Федор Иванович пребывал в растерянности. Он чувствовал себя так, словно этот чертов броненосец «Потемкин» – водоизмещением 12 900 тонн, длиной 113,2 и шириной 22,2 метра, со всеми его сорокатрехтонными пушками, стреляющими трехсоткилограммовыми снарядами, с двадцатью двумя клокочущими паровыми котлами и четырехметровыми рокочущими гребными винтами, со всеми его семьюстами тридцатью матросами, офицерами и червивой говядиной, со всей его мукой, отчаянием и ненавистью – полным ходом – ледяной лязг орудийных затворов, грозный шум взрезанной форштевнем воды – шел на него, а он, Федор Завалишин – всего-навсего человек, в котором мягкого было больше, чем твердого, всего-навсего один из нас – не в силах шевельнуть даже пальцем, сдвинуться с места, будто загипнотизированный приближающимся чудовищем, безмозглым и безжалостным Левиафаном из бесчеловечной библейской бездны…

Тео не знал, что делать, и даже не знал, нужно ли что-то делать.

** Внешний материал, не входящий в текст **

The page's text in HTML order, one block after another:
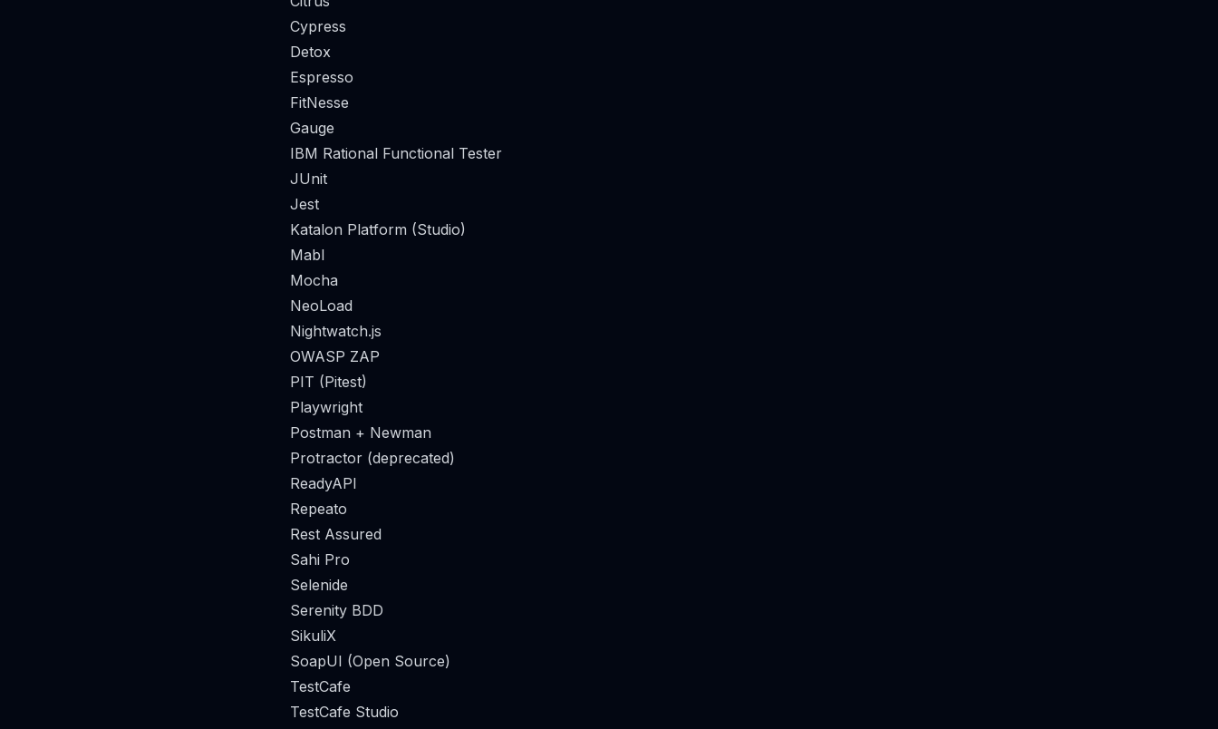
Cypress
Detox
Espresso
FitNesse
Gauge
IBM Rational Functional Tester
JUnit
Jest
Katalon Platform (Studio)
Mabl
Mocha
NeoLoad
Nightwatch.js
OWASP ZAP
PIT (Pitest)
Playwright
Postman + Newman
Protractor (deprecated)
ReadyAPI
Repeato
Rest Assured
Sahi Pro
Selenide
Serenity BDD
SikuliX
SoapUI (Open Source)
TestCafe
TestCafe Studio
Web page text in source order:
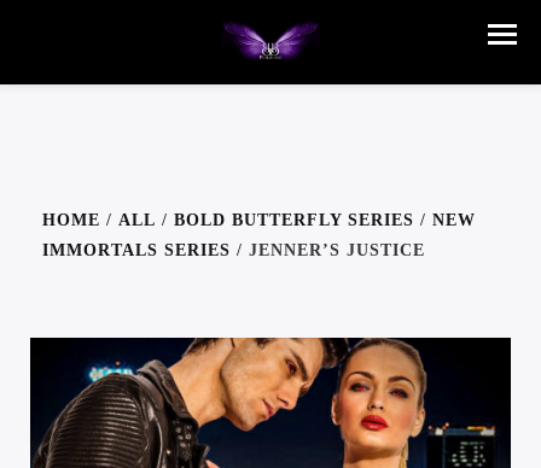
HOME / ALL / BOLD BUTTERFLY SERIES / NEW
IMMORTALS SERIES / JENNER’S JUSTICE
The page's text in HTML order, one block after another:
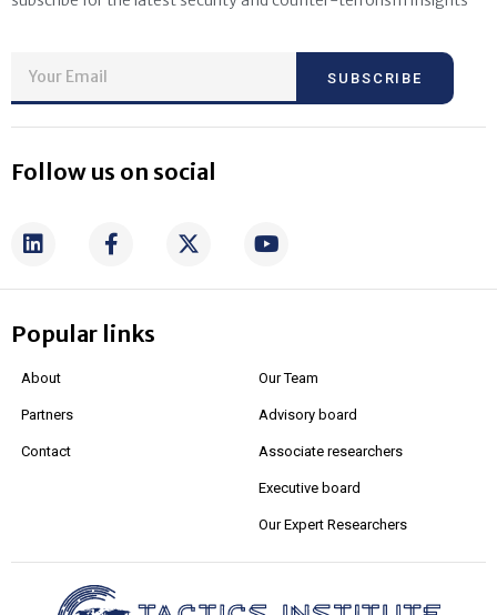
SUBSCRIBE
Follow us on social
Popular links
About
Partners
Contact
Our Team
Advisory board
Associate researchers
Executive board
Our Expert Researchers
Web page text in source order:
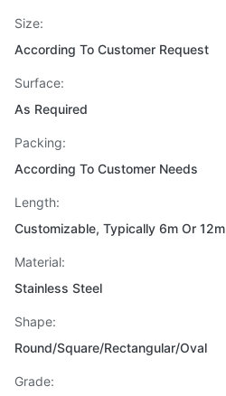
Size:
According To Customer Request
Surface:
As Required
Packing:
According To Customer Needs
Length:
Customizable, Typically 6m Or 12m
Material:
Stainless Steel
Shape:
Round/Square/Rectangular/Oval
Grade:
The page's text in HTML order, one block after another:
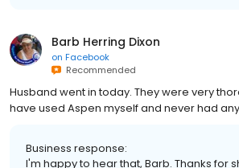
Barb Herring Dixon
on Facebook
Recommended
Husband went in today. They were very
have used Aspen myself and never had
Business response:
I'm happy to hear that, Barb. Thanks for
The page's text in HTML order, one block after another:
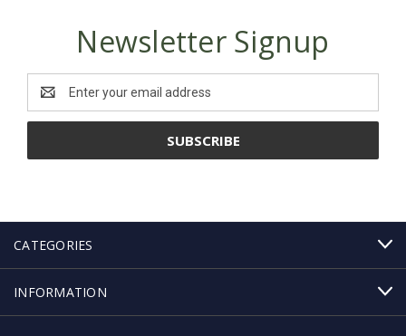
Newsletter Signup
Address
CATEGORIES
INFORMATION
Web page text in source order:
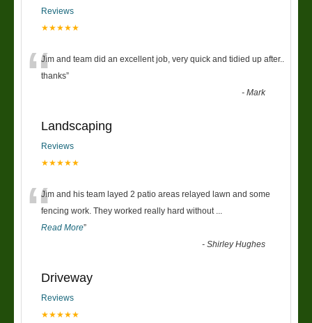
Reviews
★★★★★
“Jim and team did an excellent job, very quick and tidied up after..
thanks”
-Mark
Landscaping
Reviews
★★★★★
“Jim and his team layed 2 patio areas relayed lawn and some
fencing work. They worked really hard without
Read More”
-Shirley Hughes
Driveway
Reviews
★★★★★
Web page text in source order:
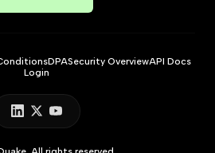
DPASecurity OverviewAPI Docs
Login
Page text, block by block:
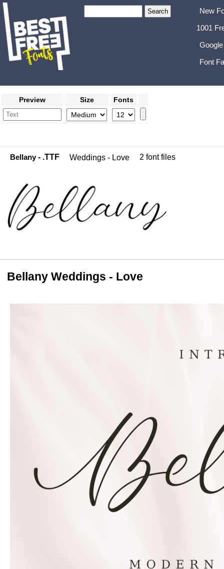
New
1001
Font
Preview Size Fonts
Bellany- .TTF Weddings - Love 2 font files
Bellany Weddings - Love
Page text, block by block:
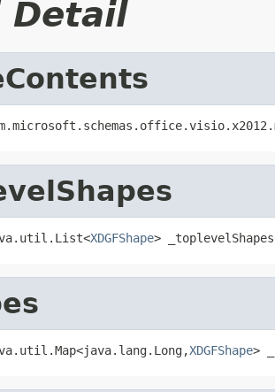
Detail
XDGFShape> _toplevelShapes
XDGFShape>
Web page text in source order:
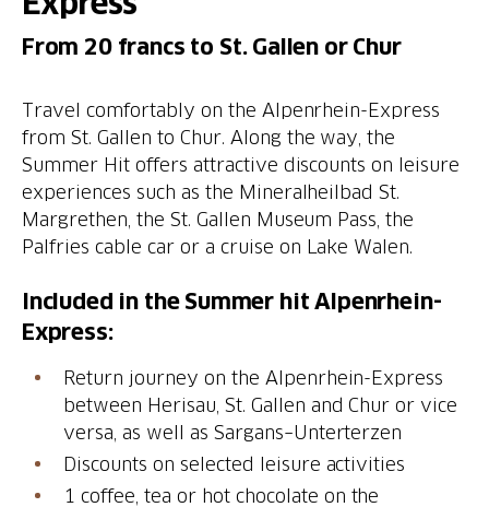
From 20 francs to St. Gallen or Chur
Travel comfortably on the Alpenrhein-Express
from St. Gallen to Chur. Along the way, the
Summer Hit offers attractive discounts on leisure
experiences such as the Mineralheilbad St.
Margrethen, the St. Gallen Museum Pass, the
Palfries cable car or a cruise on Lake Walen.
Included in the Summer hit Alpenrhein-
Express:
Return journey on the Alpenrhein-Express
between Herisau, St. Gallen and Chur or vice
versa, as well as Sargans–Unterterzen
Discounts on selected leisure activities
1 coffee, tea or hot chocolate on the
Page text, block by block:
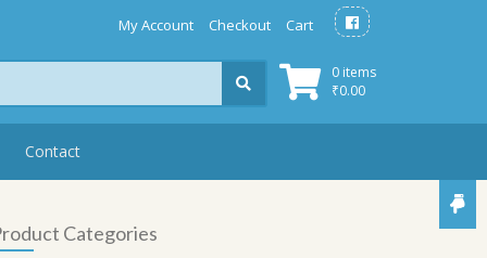
My Account Checkout Cart
0 items
₹0.00
Contact
Categories
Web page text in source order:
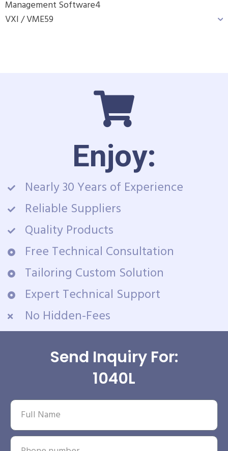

Он не понимал толком, что с ним произошло. Он мог на равных поддержать разговор о свойствах парааминофенола и тиосульфата натрия, но почтительно умолкал, когда речь заходила о Боге, совести, судьбе и прочих таких же материях. Еще в детстве его научили чтить десять заповедей, и он их чтил: никогда не спал с женщинами в долг и не плевал на трупы врагов. Священник говорил, что совесть – это глас Божий в человеке, а Федор Иванович был убежден в том, что он верит в Бога. При этом он старался почитать законы не только Божеские, но и человеческие. И вот в полицейском участке ему сказали, что во Франции нет таких законов, по которым его можно было бы судить за преступление, якобы совершенное им двадцать один год назад, а в теперешней России законов нет вовсе. Люди не хотели или не могли его судить, а речь Бога была невнятна. Если спустя два десятилетия Бог вдруг почему-то очнулся и заговорил в Федоре Завалишине и даже повел его в полицию – Тео вспомнил красные двери участка и мучительный запах горячего сургуча, – то почему же, сказав «а», не сказал «б»? И если не Он, то кто же тогда должен произнести это самое нечеловеческое «б»?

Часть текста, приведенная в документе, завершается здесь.